WHAT YOU HAVE TO DO: Transcribe all of the records, leaving out any pictures.

EXCERPTED RECORDS below:

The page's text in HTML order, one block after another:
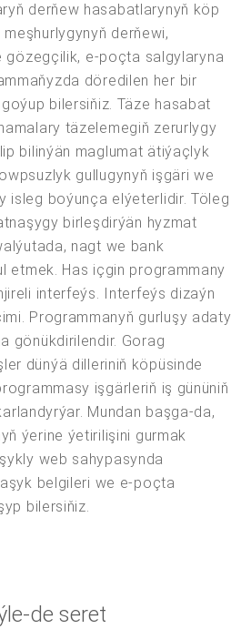
derňew hasabatlarynyň köp
derňewi,
gözegçilik, e-poçta salgylaryna
döredilen her bir
bilersiňiz. Täze hasabat
täzelemegiň zerurlygy
bilinýän maglumat ätiýaçlyk
gullugynyň işgäri we
isleg boýunça elýeterlidir. Töleg
birleşdirýän hyzmat
nagt we bank
etmek. Has içgin programmany
interfeýs. Interfeýs dizaýn
Programmanyň gurluşy adaty
gönükdirilendir. Gorag
dünýä dilleriniň köpüsinde
işgärleriň iş gününiň
Mundan başga-da,
ýerine ýetirilişini gurmak
web sahypasynda
belgileri we e-poçta
bilersiňiz.
de seret

End of EXCERPTED RECORDS.

TASK RESPONSE:
The page's text in HTML order, one block after another:
derňew hasabatlarynyň köp
derňewi,
gözegçilik, e-poçta salgylaryna
döredilen her bir
bilersiňiz. Täze hasabat
täzelemegiň zerurlygy
bilinýän maglumat ätiýaçlyk
gullugynyň işgäri we
isleg boýunça elýeterlidir. Töleg
birleşdirýän hyzmat
nagt we bank
etmek. Has içgin programmany
interfeýs. Interfeýs dizaýn
Programmanyň gurluşy adaty
gönükdirilendir. Gorag
dünýä dilleriniň köpüsinde
işgärleriň iş gününiň
Mundan başga-da,
ýerine ýetirilişini gurmak
web sahypasynda
belgileri we e-poçta
bilersiňiz.
de seret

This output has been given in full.